29 Mart 2024 Cum

Küskünlük Üzerine…

Varsa yüreğini kırdığımız biri, hemen tamir etmeliyiz..

 

KÜSKÜNLÜK ÜZERİNE…

Uzun süredir konuşmayan ve ayni mahallede oturan iki komşunun hikayesi…
 
Küsler…Kimbilir hangi anlamsız sebepten birbirlerini üzmüşler. Neredeyse tüm mahalle araya girse de faydasız, konuşmuyorlar. İnat etmişler!
 
Günler günleri, aylar ayları kovalamış. Bazen birbirlerini alışverişte görmüşler, bazen mahallede kaçamak bakışlarla süzmüşler.
 
Ne de olsa eski arkadaşlar. Birlikte ne güzel günler geçirmişler. Birlikte çocuk olmuşlar, birlikte büyümüşler…
 
Birbirlerinin düğününde oynamışlar. Yakınlarının cenazelerinde ağlamışlar. İyi günde, zor günde hep yan yana olmuşlar. Yardımlaşmışlar.
 
Fakat, fesatların fesatı olan insanlar onları rahat bırakmamış. Aralarını bozmuşlar. Onlar ise anlık öfkeleriyle kalkıp, zararla oturmuşlar.
 
Senelerin arkadaşlığını bir anda noktalamışlar.
 
Bir Cuma Namazı vakti…
 
Cami kalabalık, cemaat sıkışık. İmam Efendi ısrarla, "safları sık ve düzgün tutalım" ikazında bulunmakta.
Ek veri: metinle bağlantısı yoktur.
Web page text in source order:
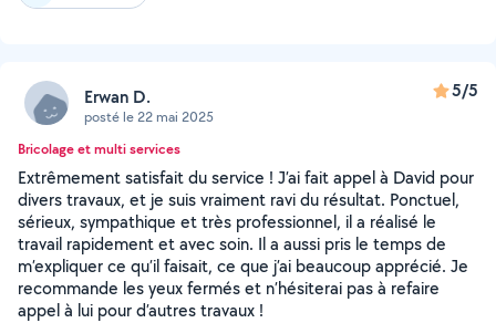
Erwan D.
posté le 22 mai 2025
5/5
Bricolage et multi services
Extrêmement satisfait du service ! J’ai fait appel à David pour
divers travaux, et je suis vraiment ravi du résultat. Ponctuel,
sérieux, sympathique et très professionnel, il a réalisé le
travail rapidement et avec soin. Il a aussi pris le temps de
m’expliquer ce qu’il faisait, ce que j’ai beaucoup apprécié. Je
recommande les yeux fermés et n’hésiterai pas à refaire
appel à lui pour d’autres travaux !
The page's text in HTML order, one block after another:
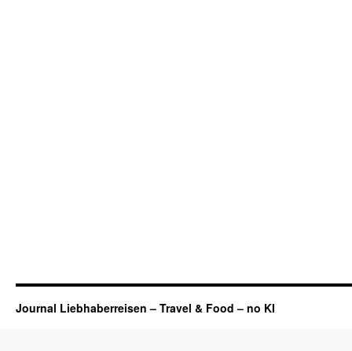
Journal Liebhaberreisen – Travel & Food – no KI
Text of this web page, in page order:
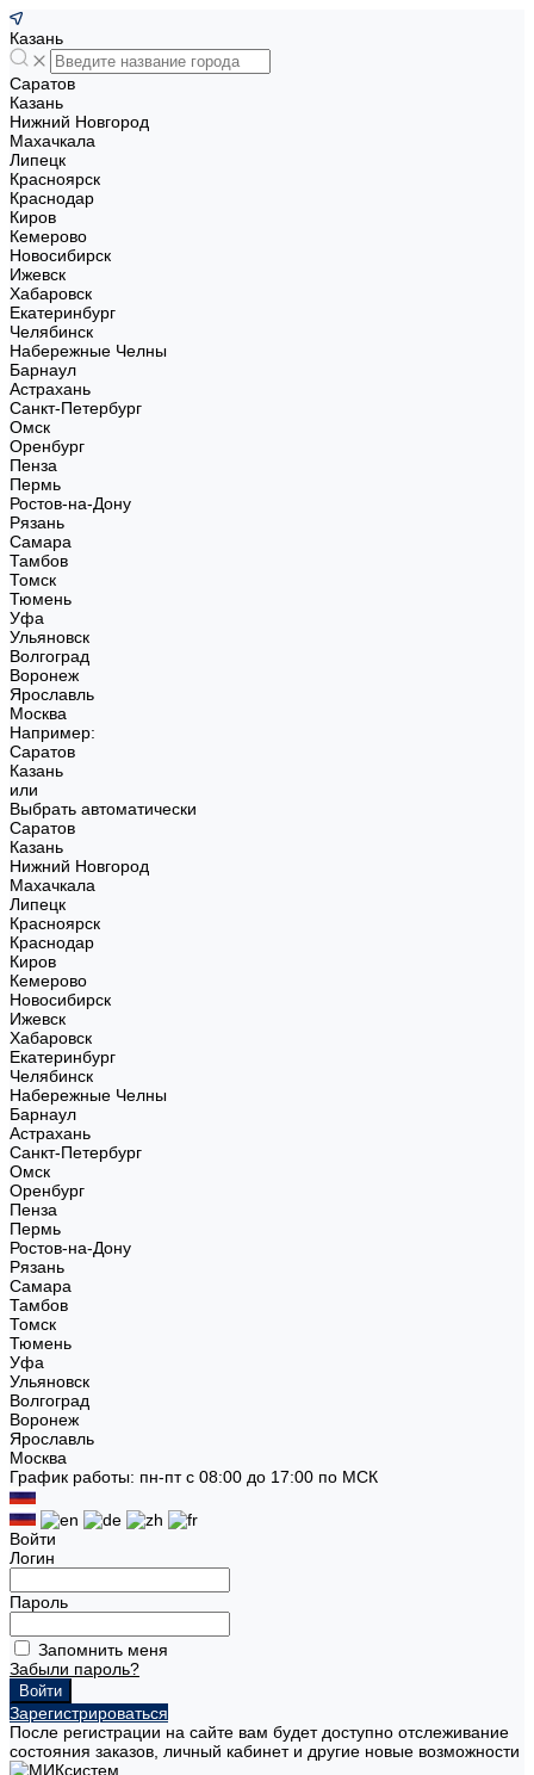
Казань
Саратов
Казань
Нижний Новгород
Махачкала
Липецк
Красноярск
Краснодар
Киров
Кемерово
Новосибирск
Ижевск
Хабаровск
Екатеринбург
Челябинск
Набережные Челны
Барнаул
Астрахань
Санкт-Петербург
Омск
Оренбург
Пенза
Пермь
Ростов-на-Дону
Рязань
Самара
Тамбов
Томск
Тюмень
Уфа
Ульяновск
Волгоград
Воронеж
Ярославль
Москва
Например:
Саратов
Казань
или
Выбрать автоматически
Саратов
Казань
Нижний Новгород
Махачкала
Липецк
Красноярск
Краснодар
Киров
Кемерово
Новосибирск
Ижевск
Хабаровск
Екатеринбург
Челябинск
Набережные Челны
Барнаул
Астрахань
Санкт-Петербург
Омск
Оренбург
Пенза
Пермь
Ростов-на-Дону
Рязань
Самара
Тамбов
Томск
Тюмень
Уфа
Ульяновск
Волгоград
Воронеж
Ярославль
Москва
График работы: пн-пт с 08:00 до 17:00 по МСК
Войти
Логин
Пароль
Запомнить меня
Забыли пароль?
Зарегистрироваться
После регистрации на сайте вам будет доступно отслеживание
состояния заказов, личный кабинет и другие новые возможности
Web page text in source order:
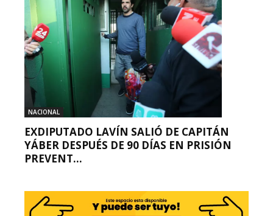
NACIONAL
EXDIPUTADO LAVÍN SALIÓ DE CAPITÁN
YÁBER DESPUÉS DE 90 DÍAS EN PRISIÓN
PREVENT...
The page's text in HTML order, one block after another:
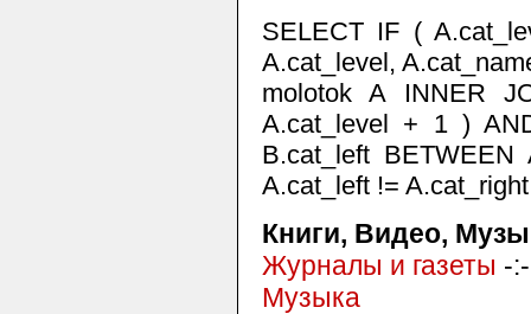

Bizim huysuz ihtiyarların bir tanesi ayakta. Bir kişilik boş yer var, var olmasına ama…Küs olduğu diğer ihtiyar amcanın yanında…
 
Birkaç saniyelik düşünme aşaması…Çare yok, gidecek ve yanında namaza duracak.
 
Cemaat durumun farkında. Belki de bu yüzden kendisine başka bir yer açmamakta.
 
Ve bizimkisi oturur. Yine kaçamak bakışlarla "eski dostunu" süzer. İkisinde de bir tatlı utanma, şirin bir heyecan ve görülmeye değer, saygılı bir tavır..
 
Namaz vakti yaklaşır ve sanki  müezzin de anlayarak olayı, yavaş yavaş, ağır ağır, cümlelere vurgu yapa yapa okur ezanı…
 
Birden gözleri kesişir. Bakışları yakalanır birbirlerine. Ezanın vermiş olduğu manevi hal ile ve yılların hasretinin duygusallığı içerisinde, bir anda tebessüm belirir yüzlerinde..
 
Birbirlerinin ellerini tutarlar. Lakin gözyaşlarını tutamazlar… 
 
İşte bizim dinimiz böyle güzel, böyle hoş, böyle temiz bir din…
 
Fakat ya o namazda buluşmasalardı..Ya  barışmasalardı..Ya sağ iken birbirleri ile kucaklaşamasalardı..Ya bu küskünlük onlar ile kabire taşınsaydı…
 
Olayın günah boyutuna mı yanarsınız, yoksa yüreklerin kırgın ayrılığına mı?
 
Bizler o iki tatlı amca kadar şanslı olmayabiliriz. Varsa yüreğini kırdığımız biri, hemen tamir etmeliyiz..
 
En azından denemeliyiz. Çünkü Allah (c.c) bizden bunu istiyor…
 
Orhan DOĞANGÜNEŞ

1 Ekim 2010 

Related Articles

2 YORUMLAR

  1. Altun ağabey,öncelikle yazılarımı değer verip okuduğun ve güzel yorumlarda bulunduğun için teşekkür ederim.Kitap basma konusunda açıkçası bir niyetim ya da çalışmam olmadı.Bu konu için biraz daha profesyonelleşmem gerekiyor sanırım.Tabi bir de bir basım evi tarafından desteklenmem..İleride nasipse,olur inşallah.Selam ve saygılarımla.Dua ile..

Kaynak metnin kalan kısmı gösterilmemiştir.